It started at a younger age than I thought it would: Comparison. 

 

Not necessarily the way I thought I would encounter it either. I had expected my daughter to burst through the door, claiming that all her friends had cellphones or the newest fad, and she had been the last. But we were many years before that when I first noticed the comparison happening. 

 

My daughter hopped on her bicycle and began to ride away. 

 

“Hey! Put your helmet on!” I yelled from the back porch. 

 

She stopped the bike, huffing, and storming off. “So-and-so’s mom doesn’t make her kids wear a helmet!” She replied frustrated as she grabbed her helmet and placed it over her dark, curly hair. 

 

A few days had passed when another incident occurred. “So-and-so’s mom doesn’t make their kids do that.” Slowly and surely the statement continued to show up more frequently. She wasn’t comparing herself to others but was comparing my parenting to our friends’. Comparatively speaking, I was the “uncool” mom. 

 

Despite multiple conversations and similar encounters, it continued to happen. Finally, on one occasion, feeling frustrated I responded, “Well, so-and-so’s mother didn’t lose a child.” I shocked myself, my husband, and my daughter with my brusque response. However, honestly, my daughter understood, and it led to a deeper conversation: a conversation about our uniqueness and how experiences shape parenting and decision making. A conversation about how God chooses a child’s parents and how it is a gift to raise children, especially the ones God handpicked for us. And a conversation about how each person needs to evaluate his or her own work and life, not living as though someone “has it better”. The grass is not greener. 

 

I am not a “cool” mom by the world’s standards. We have limits on screen time; we have bedtimes and bath requirements. We make them brush their teeth and do the things that are necessary but annoying to a child’s experience. We choose reading books over video games, and we prioritize church on Sundays over filling it with sports. I am not saying our way is right, but this is how we are raising our family. 

 

My dad used to tell me when I was growing up, “You may not understand why we do what we do, but you are our first.
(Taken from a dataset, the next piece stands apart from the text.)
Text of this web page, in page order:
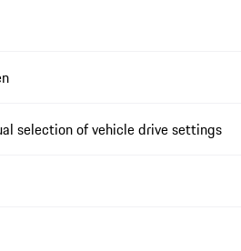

We are learning right alongside of you, but everything we do, we do because we love you.” Now that I am in it, I get it. We may not get it right every time, but we are learning right alongside our children. Additionally, everything, and I do mean everything, comes from a place of love. My parents weren’t the “cool” parents, but they kept us all on the straight and narrow and yielded three, kind and hardworking adults, who love Jesus. 

 

At the end of the day, my husband and I are operating with the long-term goal of raising children who love the Lord and are hardworking and kind individuals. We are doing the best we can and pushing comparison away whether it’s stemming from our children or from our own hearts and minds. To my fellow “uncool” or “cool” parents, my encouragement to you is to stay the course, operate from love and long-term goals, and remember there is no fruit that comes from comparison. Push it away and carry-on.